What to work on> Only the pictures are to be left out; return the rest of the data exactly as it stands.

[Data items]
-*-*-

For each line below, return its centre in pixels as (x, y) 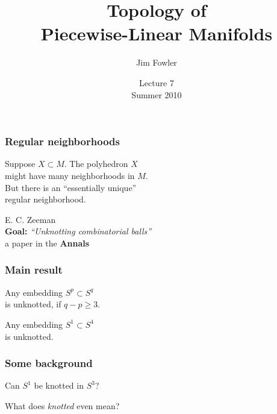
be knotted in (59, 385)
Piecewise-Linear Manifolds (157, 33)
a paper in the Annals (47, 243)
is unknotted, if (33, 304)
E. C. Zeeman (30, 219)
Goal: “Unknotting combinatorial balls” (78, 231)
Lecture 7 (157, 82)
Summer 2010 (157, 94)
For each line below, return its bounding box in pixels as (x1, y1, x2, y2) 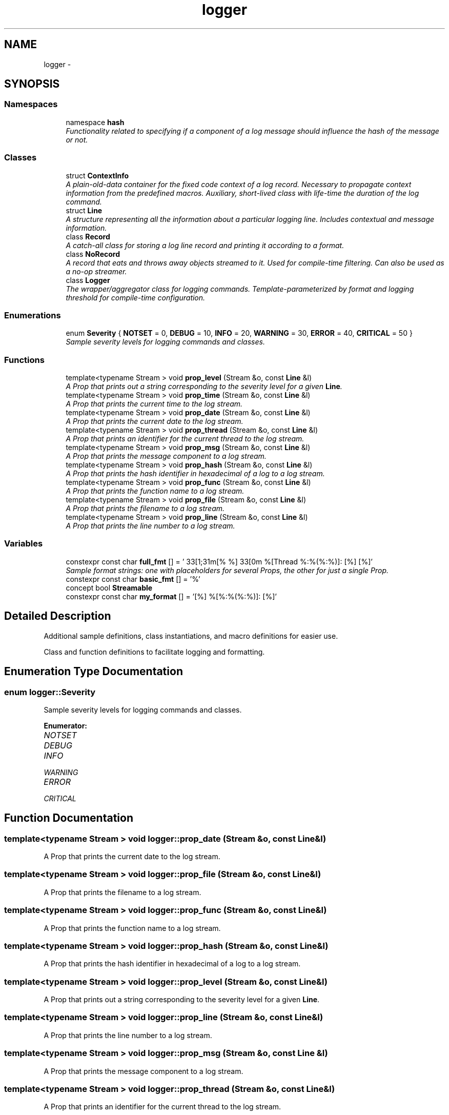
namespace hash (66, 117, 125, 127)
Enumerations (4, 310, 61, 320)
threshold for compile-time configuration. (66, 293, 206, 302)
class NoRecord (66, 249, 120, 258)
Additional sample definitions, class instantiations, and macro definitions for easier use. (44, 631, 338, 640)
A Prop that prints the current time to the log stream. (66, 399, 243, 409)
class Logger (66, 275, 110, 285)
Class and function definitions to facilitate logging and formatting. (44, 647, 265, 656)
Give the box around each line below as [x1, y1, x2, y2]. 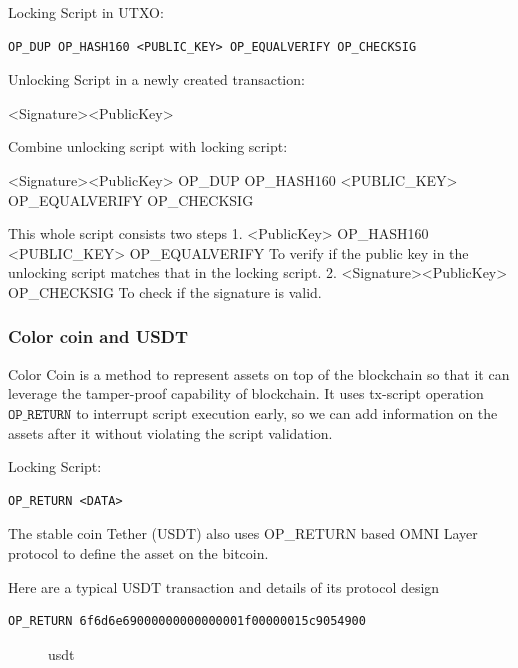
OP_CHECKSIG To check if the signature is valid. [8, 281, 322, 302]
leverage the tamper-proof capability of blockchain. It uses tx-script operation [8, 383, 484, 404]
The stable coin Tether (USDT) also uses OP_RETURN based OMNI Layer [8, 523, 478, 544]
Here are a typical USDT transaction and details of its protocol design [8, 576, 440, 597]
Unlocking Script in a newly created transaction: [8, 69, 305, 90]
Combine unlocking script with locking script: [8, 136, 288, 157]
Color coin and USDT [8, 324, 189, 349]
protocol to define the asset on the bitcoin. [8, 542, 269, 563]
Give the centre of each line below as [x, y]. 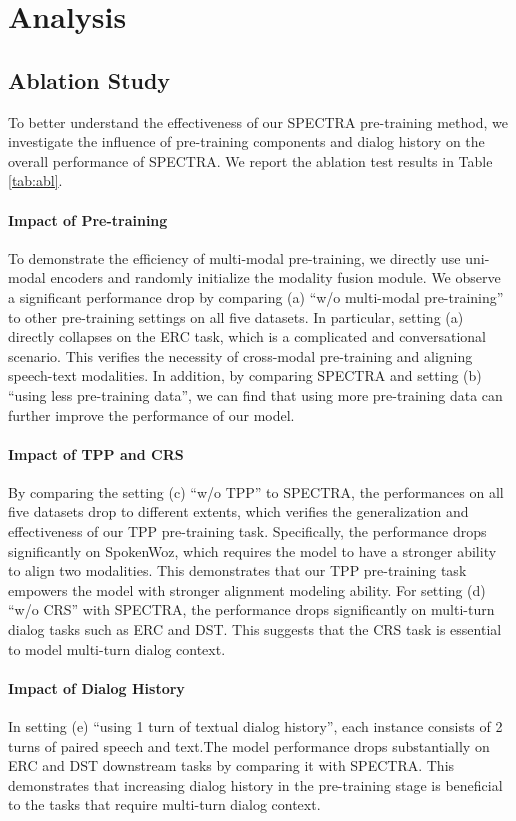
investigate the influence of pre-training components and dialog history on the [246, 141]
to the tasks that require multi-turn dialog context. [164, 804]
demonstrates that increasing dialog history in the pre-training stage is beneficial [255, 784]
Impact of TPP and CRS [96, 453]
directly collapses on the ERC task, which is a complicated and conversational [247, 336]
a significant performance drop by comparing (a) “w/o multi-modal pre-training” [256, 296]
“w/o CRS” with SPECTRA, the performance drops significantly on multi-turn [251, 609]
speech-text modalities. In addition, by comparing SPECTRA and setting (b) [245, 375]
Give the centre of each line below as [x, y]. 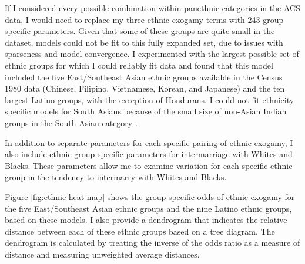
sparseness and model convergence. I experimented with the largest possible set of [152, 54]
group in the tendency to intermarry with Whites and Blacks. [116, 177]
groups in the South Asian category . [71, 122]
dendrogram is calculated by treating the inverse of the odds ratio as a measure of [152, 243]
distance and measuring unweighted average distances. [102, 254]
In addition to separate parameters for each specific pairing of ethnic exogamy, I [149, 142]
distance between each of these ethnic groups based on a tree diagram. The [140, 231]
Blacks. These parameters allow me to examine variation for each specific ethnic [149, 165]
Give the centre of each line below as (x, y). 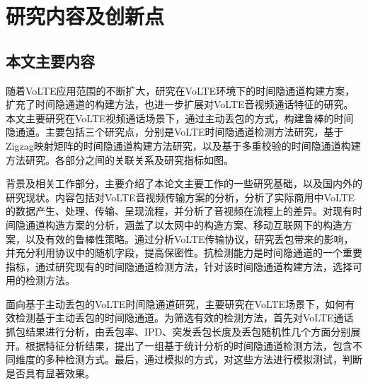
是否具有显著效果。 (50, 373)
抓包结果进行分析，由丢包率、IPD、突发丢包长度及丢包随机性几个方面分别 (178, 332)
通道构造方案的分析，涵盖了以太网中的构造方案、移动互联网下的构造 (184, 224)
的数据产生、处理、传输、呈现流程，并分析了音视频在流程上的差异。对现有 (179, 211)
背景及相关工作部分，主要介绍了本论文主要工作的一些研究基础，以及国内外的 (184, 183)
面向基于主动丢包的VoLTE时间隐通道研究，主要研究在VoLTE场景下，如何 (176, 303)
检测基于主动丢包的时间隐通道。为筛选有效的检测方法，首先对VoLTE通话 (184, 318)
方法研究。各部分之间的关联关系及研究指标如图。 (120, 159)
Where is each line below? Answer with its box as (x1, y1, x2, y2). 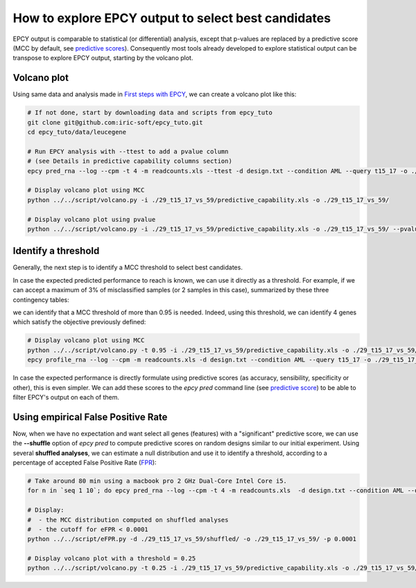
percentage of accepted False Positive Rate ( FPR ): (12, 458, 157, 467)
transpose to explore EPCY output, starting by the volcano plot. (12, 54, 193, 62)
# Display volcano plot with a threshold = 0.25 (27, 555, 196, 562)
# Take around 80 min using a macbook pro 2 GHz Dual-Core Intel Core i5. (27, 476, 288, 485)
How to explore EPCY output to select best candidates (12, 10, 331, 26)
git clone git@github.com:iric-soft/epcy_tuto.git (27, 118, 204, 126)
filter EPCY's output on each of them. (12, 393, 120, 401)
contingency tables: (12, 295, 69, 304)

-*-*-

The completed task>
For each line below, return its centre in pixels as (x, y) 
be knotted in (59, 385)
Piecewise-Linear Manifolds (157, 33)
a paper in the Annals (47, 243)
is unknotted, if (33, 304)
E. C. Zeeman (30, 219)
Goal: “Unknotting combinatorial balls” (78, 231)
Lecture 7 (157, 82)
Summer 2010 (157, 94)
For each line below, return its bounding box in pixels as (x1, y1, x2, y2) 
namespace hash (66, 117, 125, 127)
Enumerations (4, 310, 61, 320)
threshold for compile-time configuration. (66, 293, 206, 302)
class NoRecord (66, 249, 120, 258)
Additional sample definitions, class instantiations, and macro definitions for easier use. (44, 631, 338, 640)
A Prop that prints the current time to the log stream. (66, 399, 243, 409)
class Logger (66, 275, 110, 285)
Class and function definitions to facilitate logging and formatting. (44, 647, 265, 656)
Give the box around each line below as [x1, y1, x2, y2]. 
OP_CHECKSIG To check if the signature is valid. [8, 281, 322, 302]
leverage the tamper-proof capability of blockchain. It uses tx-script operation [8, 383, 484, 404]
The stable coin Tether (USDT) also uses OP_RETURN based OMNI Layer [8, 523, 478, 544]
Here are a typical USDT transaction and details of its protocol design [8, 576, 440, 597]
Unlocking Script in a newly created transaction: [8, 69, 305, 90]
Combine unlocking script with locking script: [8, 136, 288, 157]
Color coin and USDT [8, 324, 189, 349]
protocol to define the asset on the bitcoin. [8, 542, 269, 563]
Give the centre of each line below as [x, y]. 
investigate the influence of pre-training components and dialog history on the [246, 141]
to the tasks that require multi-turn dialog context. [164, 804]
demonstrates that increasing dialog history in the pre-training stage is beneficial [255, 784]
Impact of TPP and CRS [96, 453]
directly collapses on the ERC task, which is a complicated and conversational [247, 336]
a significant performance drop by comparing (a) “w/o multi-modal pre-training” [256, 296]
“w/o CRS” with SPECTRA, the performance drops significantly on multi-turn [251, 609]
speech-text modalities. In addition, by comparing SPECTRA and setting (b) [245, 375]
Give the centre of each line below as [x, y]. 
sparseness and model convergence. I experimented with the largest possible set of [152, 54]
group in the tendency to intermarry with Whites and Blacks. [116, 177]
groups in the South Asian category . [71, 122]
dendrogram is calculated by treating the inverse of the odds ratio as a measure of [152, 243]
distance and measuring unweighted average distances. [102, 254]
In addition to separate parameters for each specific pairing of ethnic exogamy, I [149, 142]
distance between each of these ethnic groups based on a tree diagram. The [140, 231]
Blacks. These parameters allow me to examine variation for each specific ethnic [149, 165]
Give the centre of each line below as (x, y). 
是否具有显著效果。 (50, 373)
抓包结果进行分析，由丢包率、IPD、突发丢包长度及丢包随机性几个方面分别 (178, 332)
通道构造方案的分析，涵盖了以太网中的构造方案、移动互联网下的构造 (184, 224)
的数据产生、处理、传输、呈现流程，并分析了音视频在流程上的差异。对现有 (179, 211)
背景及相关工作部分，主要介绍了本论文主要工作的一些研究基础，以及国内外的 (184, 183)
面向基于主动丢包的VoLTE时间隐通道研究，主要研究在VoLTE场景下，如何 (176, 303)
检测基于主动丢包的时间隐通道。为筛选有效的检测方法，首先对VoLTE通话 (184, 318)
方法研究。各部分之间的关联关系及研究指标如图。 (120, 159)
Where is each line below? Answer with its box as (x1, y1, x2, y2). 
percentage of accepted False Positive Rate ( FPR ): (12, 458, 157, 467)
transpose to explore EPCY output, starting by the volcano plot. (12, 54, 193, 62)
# Display volcano plot with a threshold = 0.25 (27, 555, 196, 562)
# Take around 80 min using a macbook pro 2 GHz Dual-Core Intel Core i5. (27, 476, 288, 485)
How to explore EPCY output to select best candidates (12, 10, 331, 26)
git clone git@github.com:iric-soft/epcy_tuto.git (27, 118, 204, 126)
filter EPCY's output on each of them. (12, 393, 120, 401)
contingency tables: (12, 295, 69, 304)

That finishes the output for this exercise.